▸ Task requirements: The answer must consist solely of the lines from the start of the records through the line containing "Router Malvertising)(Citation: EK", restated word for word, with no pictures.

▸ Extracted entries:
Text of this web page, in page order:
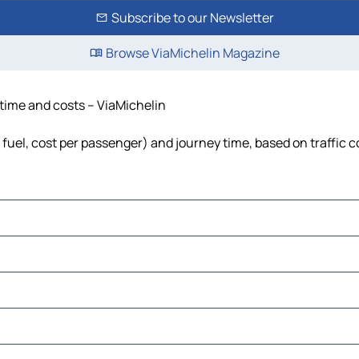
Subscribe to our Newsletter
Browse ViaMichelin Magazine
and costs – ViaMichelin
cost per passenger) and journey time, based on traffic
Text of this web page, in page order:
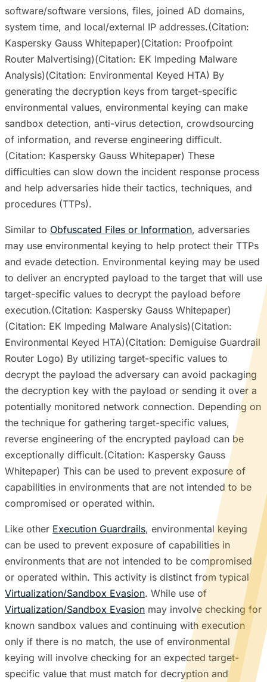
software/software versions, files, joined AD domains,
system time, and local/external IP addresses.(Citation:
Kaspersky Gauss Whitepaper)(Citation: Proofpoint
Router Malvertising)(Citation: EK Impeding Malware
Analysis)(Citation: Environmental Keyed HTA) By
generating the decryption keys from target-specific
environmental values, environmental keying can make
sandbox detection, anti-virus detection, crowdsourcing
of information, and reverse engineering difficult.
(Citation: Kaspersky Gauss Whitepaper) These
difficulties can slow down the incident response process
and help adversaries hide their tactics, techniques, and
procedures (TTPs).
Similar to Obfuscated Files or Information, adversaries
may use environmental keying to help protect their TTPs
and evade detection. Environmental keying may be used
to deliver an encrypted payload to the target that will use
target-specific values to decrypt the payload before
execution.(Citation: Kaspersky Gauss Whitepaper)
(Citation: EK Impeding Malware Analysis)(Citation:
Environmental Keyed HTA)(Citation: Demiguise Guardrail
Router Logo) By utilizing target-specific values to
decrypt the payload the adversary can avoid packaging
the decryption key with the payload or sending it over a
potentially monitored network connection. Depending on
the technique for gathering target-specific values,
reverse engineering of the encrypted payload can be
exceptionally difficult.(Citation: Kaspersky Gauss
Whitepaper) This can be used to prevent exposure of
capabilities in environments that are not intended to be
compromised or operated within.
Like other Execution Guardrails, environmental keying
can be used to prevent exposure of capabilities in
environments that are not intended to be compromised
or operated within. This activity is distinct from typical
Virtualization/Sandbox Evasion. While use of
Virtualization/Sandbox Evasion may involve checking for
known sandbox values and continuing with execution
only if there is no match, the use of environmental
keying will involve checking for an expected target-
specific value that must match for decryption and
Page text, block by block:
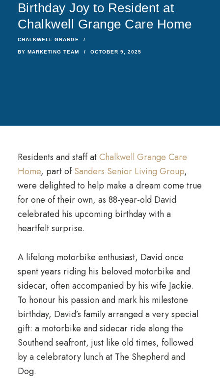
Birthday Joy to Resident at
Chalkwell Grange Care Home
CHALKWELL GRANGE
BY MARKETING TEAM OCTOBER 9, 2025
Residents and staff atChalkwell Grange Care
Home, part ofSanders Senior Living Group,
were delighted to help make a dream come true
for one of their own, as 88-year-old David
celebrated his upcoming birthday with a
heartfelt surprise.
A lifelong motorbike enthusiast, David once
spent years riding his beloved motorbike and
sidecar, often accompanied by his wife Jackie.
To honour his passion and mark his milestone
birthday, David’s family arranged a very special
gift: a motorbike and sidecar ride along the
Southend seafront, just like old times, followed
by a celebratory lunch at The Shepherd and
Dog.
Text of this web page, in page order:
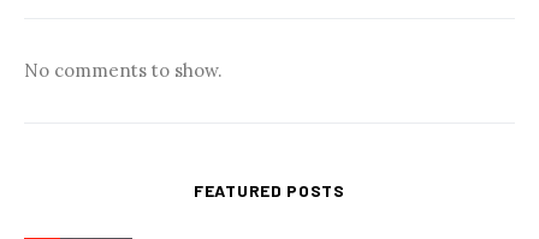
No comments to show.
FEATURED POSTS
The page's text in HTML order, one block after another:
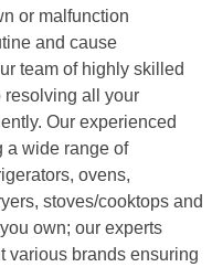
or malfunction
and cause
team of highly skilled
resolving all your
Our experienced
a wide range of
ovens,
stoves/cooktops and
own; our experts
various brands ensuring
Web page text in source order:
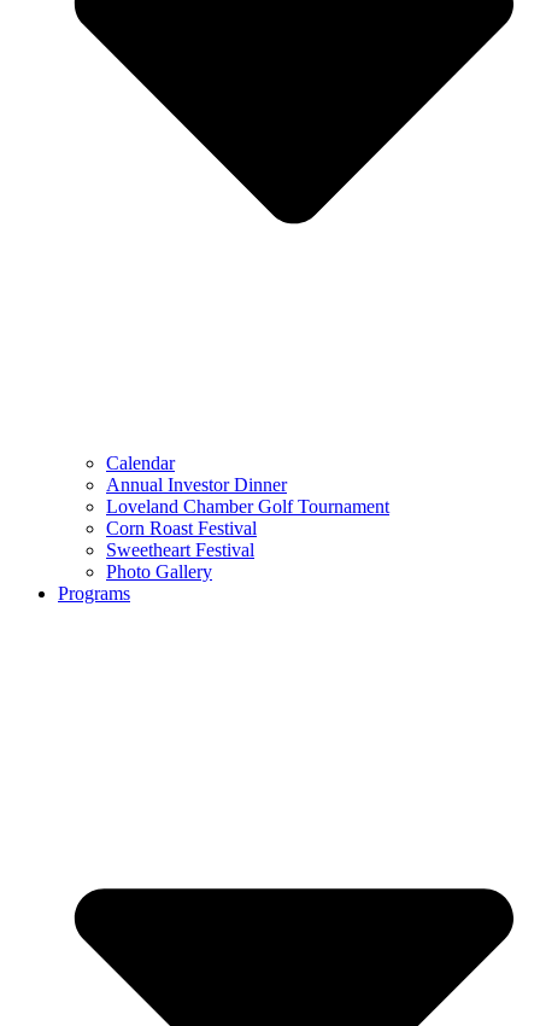
Calendar
Annual Investor Dinner
Loveland Chamber Golf Tournament
Corn Roast Festival
Sweetheart Festival
Photo Gallery
Programs
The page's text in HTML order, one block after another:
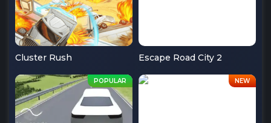
Cluster Rush Escape Road City 2
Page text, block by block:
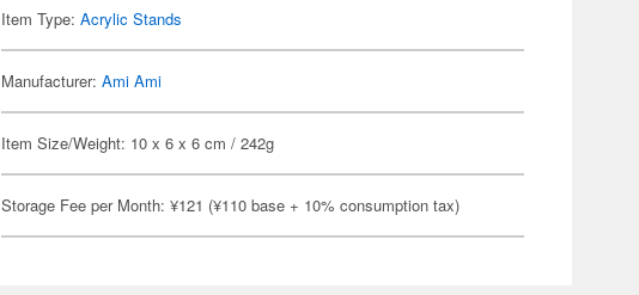
Item Type:Acrylic Stands
Manufacturer:Ami Ami
Item Size/Weight: 10 x 6 x 6 cm / 242g
Storage Fee per Month: ¥121 (¥110 base + 10% consumption tax)
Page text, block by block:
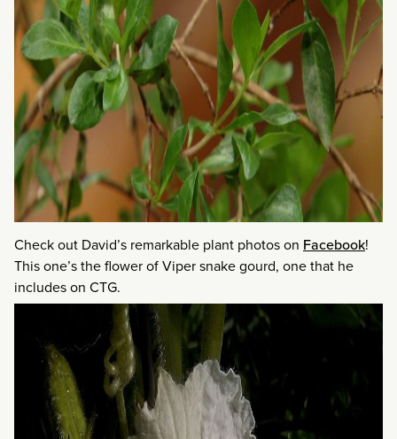
Check out David’s remarkable plant photos on Facebook!
This one’s the flower of Viper snake gourd, one that he
includes on CTG.
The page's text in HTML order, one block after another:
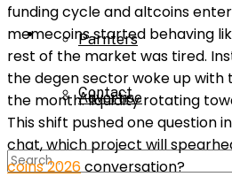
About Us
Advertise
Parnters
Parnters
Contact
funding cycle and altcoins
memecoins started behaving
rest of the market was tired.
the degen sector woke up with
the month: liquidity rotating
This shift pushed one question
chat, which project will
coins 2026conversation?
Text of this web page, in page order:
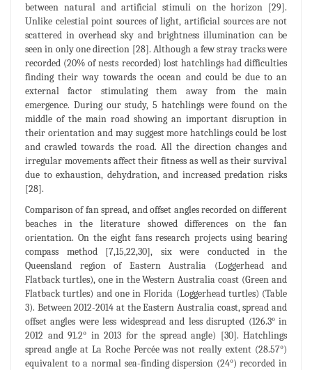
between natural and artificial stimuli on the horizon [29].
Unlike celestial point sources of light, artificial sources are not
scattered in overhead sky and brightness illumination can be
seen in only one direction [28]. Although a few stray tracks were
recorded (20% of nests recorded) lost hatchlings had difficulties
finding their way towards the ocean and could be due to an
external factor stimulating them away from the main
emergence. During our study, 5 hatchlings were found on the
middle of the main road showing an important disruption in
their orientation and may suggest more hatchlings could be lost
and crawled towards the road. All the direction changes and
irregular movements affect their fitness as well as their survival
due to exhaustion, dehydration, and increased predation risks
[28].
Comparison of fan spread, and offset angles recorded on different
beaches in the literature showed differences on the fan
orientation. On the eight fans research projects using bearing
compass method [7,15,22,30], six were conducted in the
Queensland region of Eastern Australia (Loggerhead and
Flatback turtles), one in the Western Australia coast (Green and
Flatback turtles) and one in Florida (Loggerhead turtles) (Table
3). Between 2012-2014 at the Eastern Australia coast, spread and
offset angles were less widespread and less disrupted (126.3° in
2012 and 91.2° in 2013 for the spread angle) [30]. Hatchlings
spread angle at La Roche Percée was not really extent (28.57°)
equivalent to a normal sea-finding dispersion (24°) recorded in
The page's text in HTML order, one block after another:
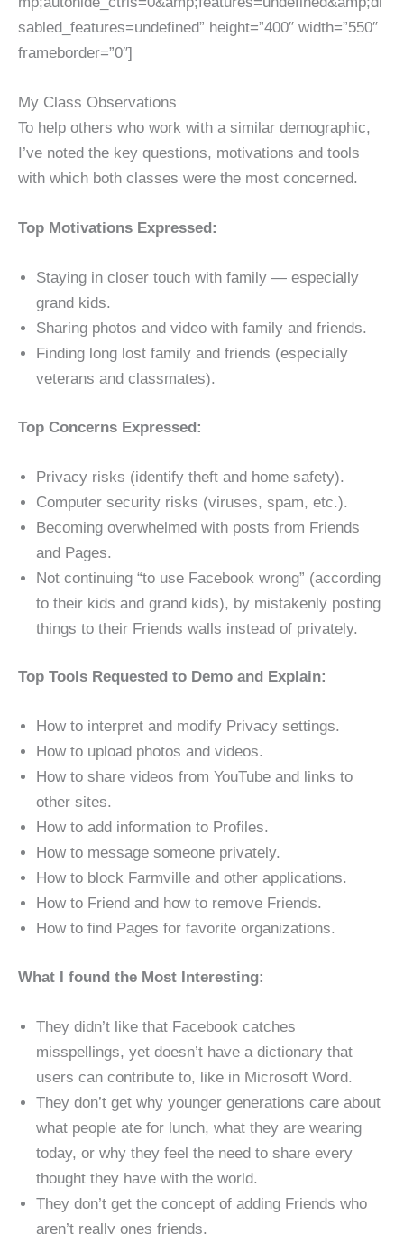
sabled_features=undefined” height=”400″ width=”550″
frameborder=”0″]
My Class Observations
To help others who work with a similar demographic,
I’ve noted the key questions, motivations and tools
with which both classes were the most concerned.
Top Motivations Expressed:
Staying in closer touch with family — especially
grand kids.
Sharing photos and video with family and friends.
Finding long lost family and friends (especially
veterans and classmates).
Top Concerns Expressed:
Privacy risks (identify theft and home safety).
Computer security risks (viruses, spam, etc.).
Becoming overwhelmed with posts from Friends
and Pages.
Not continuing “to use Facebook wrong” (according
to their kids and grand kids), by mistakenly posting
things to their Friends walls instead of privately.
Top Tools Requested to Demo and Explain:
How to interpret and modify Privacy settings.
How to upload photos and videos.
How to share videos from YouTube and links to
other sites.
How to add information to Profiles.
How to message someone privately.
How to block Farmville and other applications.
How to Friend and how to remove Friends.
How to find Pages for favorite organizations.
What I found the Most Interesting:
They didn’t like that Facebook catches
misspellings, yet doesn’t have a dictionary that
users can contribute to, like in Microsoft Word.
They don’t get why younger generations care about
what people ate for lunch, what they are wearing
today, or why they feel the need to share every
thought they have with the world.
They don’t get the concept of adding Friends who
aren’t really ones friends.
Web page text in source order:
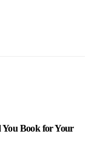
Book for Your
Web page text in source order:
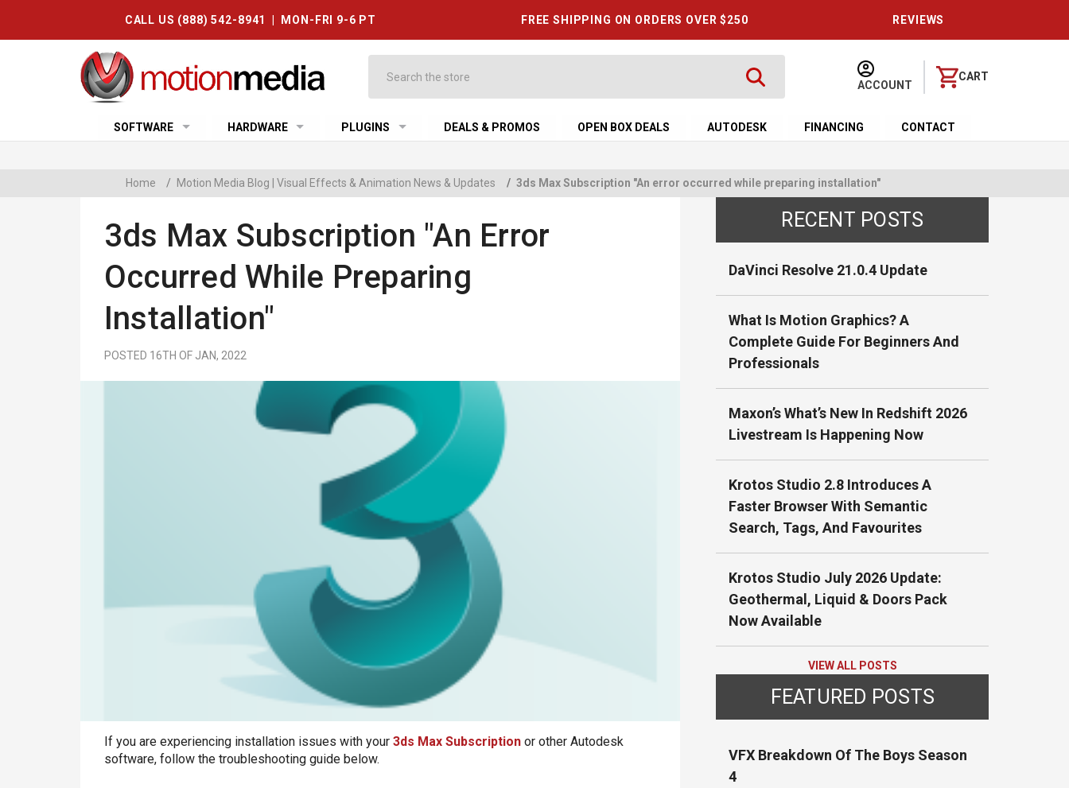
CALL US (888) 542-8941 | MON-FRI 9-6 PT FREE SHIPPING ON ORDERS OVER $250 REVIEWS
ACCOUNT
CART
SOFTWARE HARDWARE PLUGINS DEALS & PROMOS OPEN BOX DEALS AUTODESK FINANCING CONTACT
Home / Motion Media Blog | Visual Effects & Animation News & Updates / 3ds Max Subscription "An error occurred while preparing installation"
3ds Max Subscription "An Error
Occurred While Preparing
Installation"
POSTED 16TH OF JAN, 2022
If you are experiencing installation issues with your 3ds Max Subscriptionor other Autodesk
software, follow the troubleshooting guide below.
RECENT POSTS
DaVinci Resolve 21.0.4 Update
What Is Motion Graphics? A
Complete Guide For Beginners And
Professionals
Maxon’s What’s New In Redshift 2026
Livestream Is Happening Now
Krotos Studio 2.8 Introduces A
Faster Browser With Semantic
Search, Tags, And Favourites
Krotos Studio July 2026 Update:
Geothermal, Liquid & Doors Pack
Now Available
VIEW ALL POSTS
FEATURED POSTS
VFX Breakdown Of The Boys Season
4
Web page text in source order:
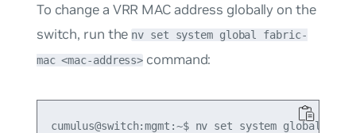
To change a VRR MAC address globally on the
switch, run the nv set system global fabric-
mac <mac-address> command:
cumulus@switch:mgmt:~$ nv set system global
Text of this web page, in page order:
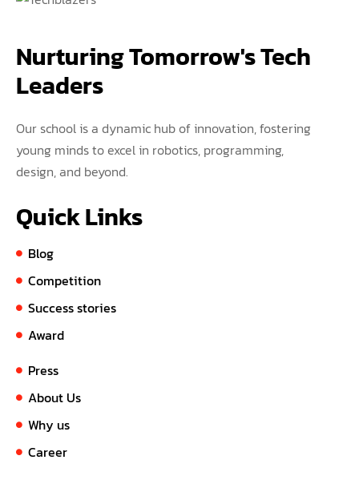
Nurturing Tomorrow's Tech
Leaders
Our school is a dynamic hub of innovation, fostering
young minds to excel in robotics, programming,
design, and beyond.
Quick Links
Blog
Competition
Success stories
Award
Press
About Us
Why us
Career
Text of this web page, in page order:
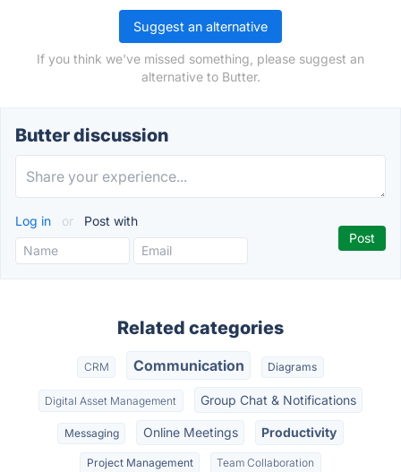
Suggest an alternative
If you think we've missed something, please suggest an
alternative to Butter.
Butter discussion
Log in or Post with
Related categories
CRM Communication Diagrams
Digital Asset Management Group Chat & Notifications
Messaging Online Meetings Productivity
Project Management Team Collaboration
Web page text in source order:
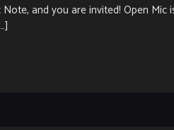
Note, and you are invited! Open Mic
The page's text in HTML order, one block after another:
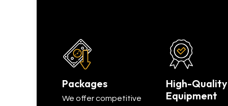
Packages
We offer competitive
High-Quality
Equipment
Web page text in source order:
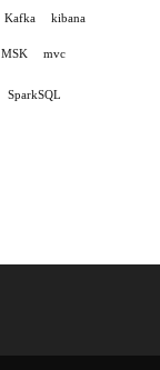
Kafka kibana
MSK mvc
SparkSQL
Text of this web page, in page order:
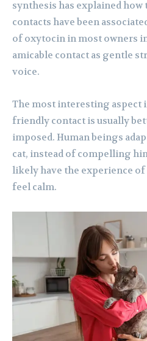
synthesis has explained
contacts have been
of oxytocin in most owners
amicable contact as gentle
voice.
The most interesting aspect
friendly contact is usually
imposed. Human beings
cat, instead of compelling
likely have the experience
feel calm.
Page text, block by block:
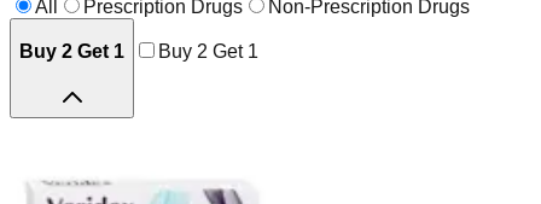
All Prescription Drugs Non-Prescription Drugs
Buy 2 Get 1 Buy 2 Get 1
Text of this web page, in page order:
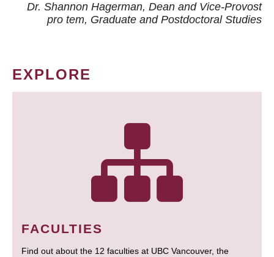
Dr. Shannon Hagerman, Dean and Vice-Provost
pro tem, Graduate and Postdoctoral Studies
EXPLORE
FACULTIES
Find out about the 12 faculties at UBC Vancouver, the
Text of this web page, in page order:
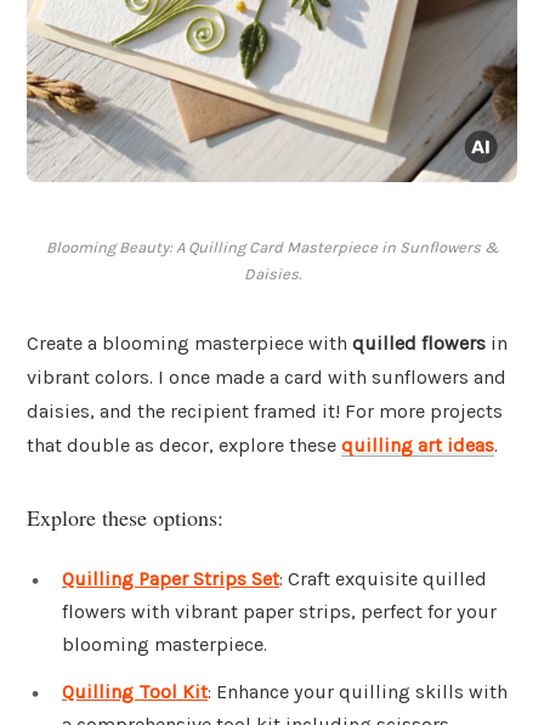
Blooming Beauty: A Quilling Card Masterpiece in Sunflowers &
Daisies.
Create a blooming masterpiece with quilled flowers in
vibrant colors. I once made a card with sunflowers and
daisies, and the recipient framed it! For more projects
that double as decor, explore these quilling art ideas.
Explore these options:
Quilling Paper Strips Set: Craft exquisite quilled
flowers with vibrant paper strips, perfect for your
blooming masterpiece.
Quilling Tool Kit: Enhance your quilling skills with
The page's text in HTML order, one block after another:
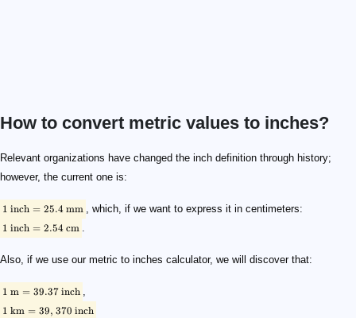
How to convert metric values to inches?
Relevant organizations have changed the inch definition through history;
however, the current one is:
\footnotesize \rm {1 \ inch = 25.4 \ mm}
1 inch = 25.4 mm , which, if we want to express it in centimeters:
\footnotesize \rm {1 \ inch = 2.54 \ cm}
1 inch = 2.54 cm .
Also, if we use our metric to inches calculator, we will discover that:
\footnotesize \rm {1 \ m = 39.37 \ inch}
1 m = 39.37 inch ,
\footnotesize \rm {1 \ km = 39,370 \ inch }
1 km = 39, 370 inch
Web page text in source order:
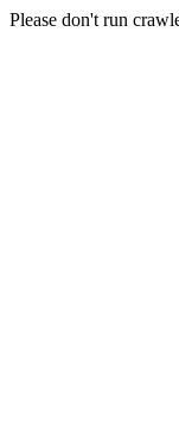
Please don't run
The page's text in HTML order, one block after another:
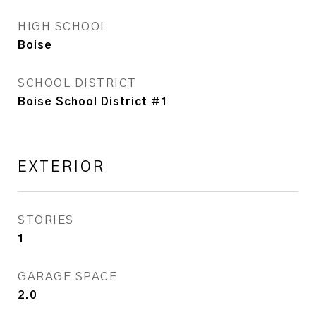
HIGH SCHOOL
Boise
SCHOOL DISTRICT
Boise School District #1
EXTERIOR
STORIES
1
GARAGE SPACE
2.0
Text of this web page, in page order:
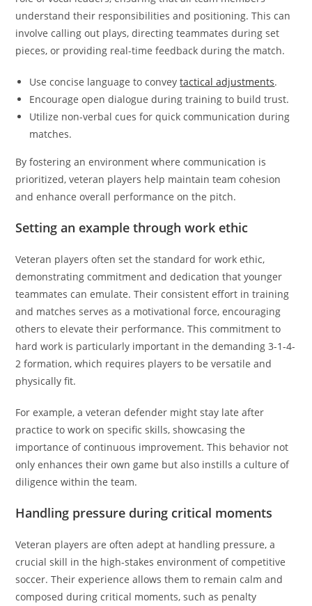
understand their responsibilities and positioning. This can
involve calling out plays, directing teammates during set
pieces, or providing real-time feedback during the match.
Use concise language to conveytactical adjustments.
Encourage open dialogue during training to build trust.
Utilize non-verbal cues for quick communication during
matches.
By fostering an environment where communication is
prioritized, veteran players help maintain team cohesion
and enhance overall performance on the pitch.
Setting an example through work ethic
Veteran players often set the standard for work ethic,
demonstrating commitment and dedication that younger
teammates can emulate. Their consistent effort in training
and matches serves as a motivational force, encouraging
others to elevate their performance. This commitment to
hard work is particularly important in the demanding 3-1-4-
2 formation, which requires players to be versatile and
physically fit.
For example, a veteran defender might stay late after
practice to work on specific skills, showcasing the
importance of continuous improvement. This behavior not
only enhances their own game but also instills a culture of
diligence within the team.
Handling pressure during critical moments
Veteran players are often adept at handling pressure, a
crucial skill in the high-stakes environment of competitive
soccer. Their experience allows them to remain calm and
composed during critical moments, such as penalty
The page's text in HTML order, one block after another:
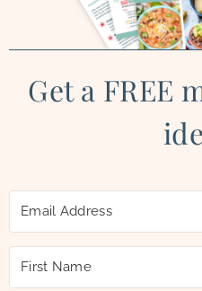
Get a FREE
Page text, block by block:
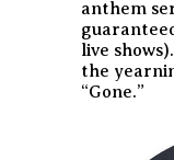
anthem
live
the
“Gone.”
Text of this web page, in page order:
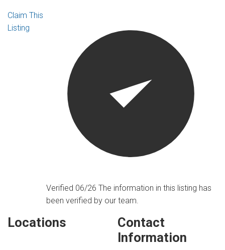
Claim This
Listing
Verified 06/26The information in this listing has
been verified by our team.
Locations
Contact
Information
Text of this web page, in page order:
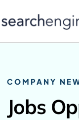
to
COMPANY
Jobs

▸ Exercise result:
Text of this web page, in page order:
Subscribe to our Newsletter
Browse ViaMichelin Magazine
and costs – ViaMichelin
cost per passenger) and journey time, based on traffic
Text of this web page, in page order:
software/software versions, files, joined AD domains,
system time, and local/external IP addresses.(Citation:
Kaspersky Gauss Whitepaper)(Citation: Proofpoint
Router Malvertising)(Citation: EK Impeding Malware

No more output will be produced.